The Blowhards long discussion goes around a bit, but to summarize, Michael writes, “Here's what the posting is. Two parts: A) A half-a-dozenish facts about the nature of bestseller lists, followed by B) A humble suggestion that people take a look at USA Today's bestseller list if they want to get a more realistic and representative picture of what book sales are really like in the country.” Considering the best-selling lists the way he does can make articles like this a bit irrelevant.

Blowhard readers have chimed in, giving us this front-line report:
I happen to work at an independent bookstore where I am in charge of reporting our sales numbers to the New York Times. It goes like this: They send over lists of titles broken down into the categories that they use, hardcover fiction, paperback advice, etc. Then I go through our computerized inventory system, track down how many we sold in the past week for a particular book, and write that number on a line next to the title. I then get the computer to print out titles that have sold well in the past week and sift through them looking for things to add to the blank lines below their lists. Often times we sell great quantities of books that do not appear on the lists they send me. Then, finally, I fax them back the list with my quantities. All in all, this process is time consuming, prone to human error or deceit, and not all that different from the old lady who called her friends at various book stores.

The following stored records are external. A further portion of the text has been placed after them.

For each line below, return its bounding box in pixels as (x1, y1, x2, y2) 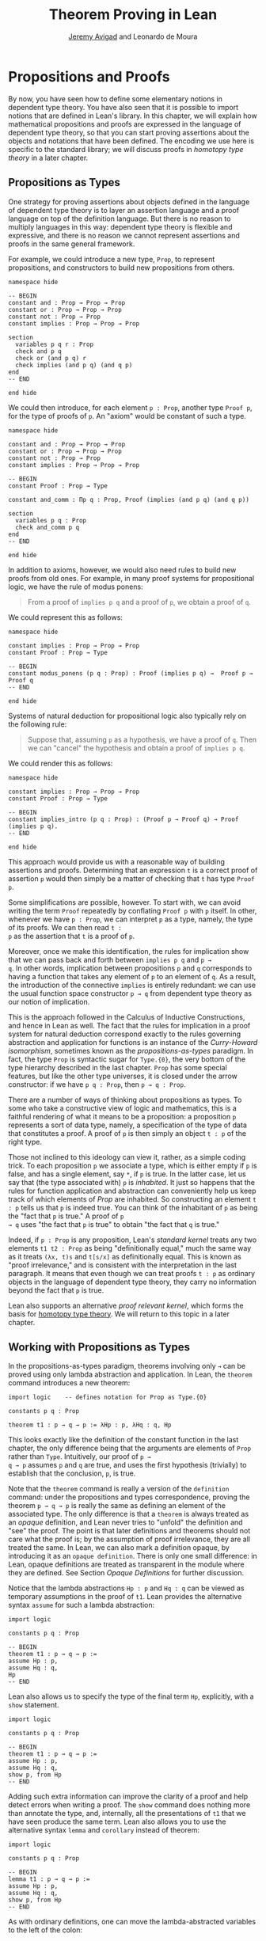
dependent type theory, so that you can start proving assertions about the (8, 127, 249, 137)
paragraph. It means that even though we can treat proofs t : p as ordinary (8, 1268, 256, 1278)
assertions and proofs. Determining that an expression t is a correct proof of (8, 865, 258, 875)
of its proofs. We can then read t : (8, 922, 123, 932)
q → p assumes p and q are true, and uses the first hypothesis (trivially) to (8, 1460, 247, 1470)
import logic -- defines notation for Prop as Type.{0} (8, 1393, 207, 1402)
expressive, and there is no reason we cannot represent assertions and (8, 230, 240, 240)
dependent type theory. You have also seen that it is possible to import (8, 102, 239, 112)
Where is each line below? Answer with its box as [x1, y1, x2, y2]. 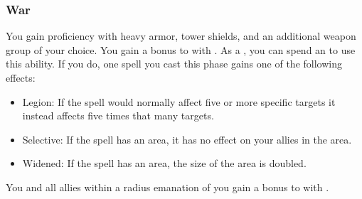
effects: [6, 70, 36, 85]
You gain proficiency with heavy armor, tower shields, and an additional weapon [6, 28, 356, 43]
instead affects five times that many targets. [22, 108, 214, 123]
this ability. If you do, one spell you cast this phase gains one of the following [6, 56, 342, 71]
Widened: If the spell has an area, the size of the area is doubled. [22, 156, 307, 171]
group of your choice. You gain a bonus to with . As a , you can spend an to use [6, 42, 356, 57]
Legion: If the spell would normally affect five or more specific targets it [22, 94, 336, 109]
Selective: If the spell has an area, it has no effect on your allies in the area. [22, 131, 352, 146]
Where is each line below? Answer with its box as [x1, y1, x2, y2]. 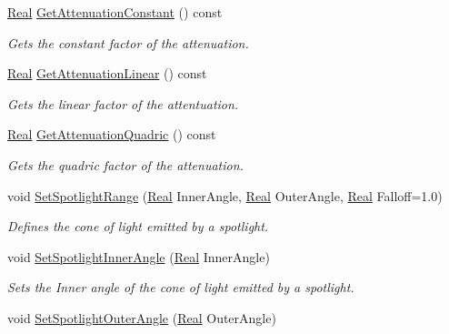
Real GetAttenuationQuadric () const [7, 125, 216, 144]
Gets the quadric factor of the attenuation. [7, 155, 244, 174]
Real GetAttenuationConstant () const [7, 3, 223, 21]
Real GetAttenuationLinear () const [7, 64, 207, 83]
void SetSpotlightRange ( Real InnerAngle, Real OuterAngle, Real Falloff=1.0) [7, 186, 443, 205]
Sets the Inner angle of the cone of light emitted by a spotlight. [7, 278, 354, 297]
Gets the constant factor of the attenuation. [7, 33, 249, 52]
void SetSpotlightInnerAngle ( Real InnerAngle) [7, 247, 270, 266]
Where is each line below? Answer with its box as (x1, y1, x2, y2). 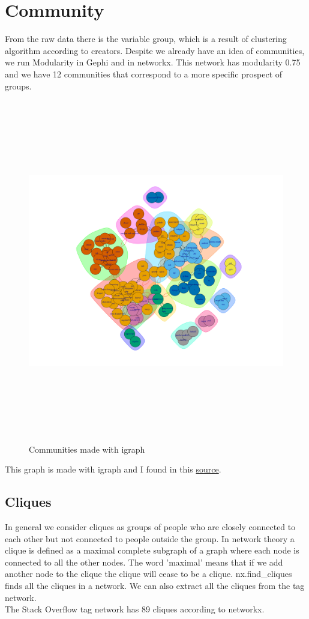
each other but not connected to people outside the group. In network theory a (5, 532, 295, 545)
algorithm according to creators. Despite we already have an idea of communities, (5, 44, 305, 56)
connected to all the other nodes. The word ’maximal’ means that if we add (5, 555, 283, 568)
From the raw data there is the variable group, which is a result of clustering (5, 32, 287, 45)
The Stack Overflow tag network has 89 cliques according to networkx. (5, 603, 265, 615)
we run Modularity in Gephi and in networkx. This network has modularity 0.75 (5, 56, 301, 68)
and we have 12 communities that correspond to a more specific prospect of (5, 67, 283, 80)
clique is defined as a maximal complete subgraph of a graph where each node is (5, 544, 299, 557)
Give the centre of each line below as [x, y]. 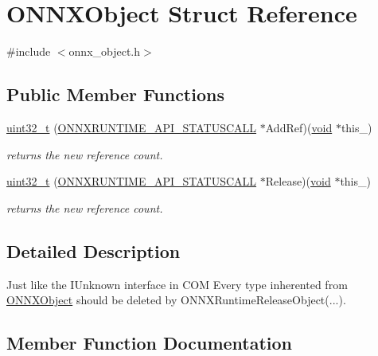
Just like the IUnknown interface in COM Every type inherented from [177, 284]
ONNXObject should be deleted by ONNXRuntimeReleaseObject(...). [176, 300]
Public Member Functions [115, 94]
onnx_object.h [105, 51]
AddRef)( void [299, 127]
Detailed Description [94, 250]
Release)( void [298, 181]
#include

Read this and much more here.
Canada, The Bible, and Hate Speech
From a May 16 Reuters story, Canada's parlament is working on hate crime laws which may extend to outlawing the Bible.
An attempt to broaden Canada's hate-crimes laws to include protection for homosexuals has sparked a fierce debate in Parliament over whether the Bible and the Koran could be branded as hate literature. It centres on a bill from gay Member of Parliament Svend Robinson that would make it a crime, punishable by up to two years in prison, to incite or promote hatred against homosexuals.

But his attempt to end gay-bashing has brought warnings that pastors or imams could be thrown into jail for preaching homosexuality is evil and that their scriptures could be banned or confiscated. Robinson, a member of the minority New Democratic Party, dismissed the fears as unfounded.

"There's not an attorney general in the country anywhere at any level who would consent to the prosecution of an individual for quoting from the Bible," he told a House of Commons committee examining the bill. "An attorney general who tried something like that would be run out of town on a rail."

Opponents of the bill point to the Owens court case in Saskatchewan five months ago involving the right to quote the Bible in an newspaper ad against homosexuality. The judge ruled that a Biblical passage in Leviticus "exposes homosexuals to hatred."

The report goes on, and I understand the legislation will debated this fall; but hopefully the quote on attorney generals is right. Laws should refrain from trying to control thoughts and motives, ruling on actions only. I like what President Bush said last year, that murder and assault are hateful enough. The motive, which is what hate crimes legislation targets, doesn't make them more or less hateful.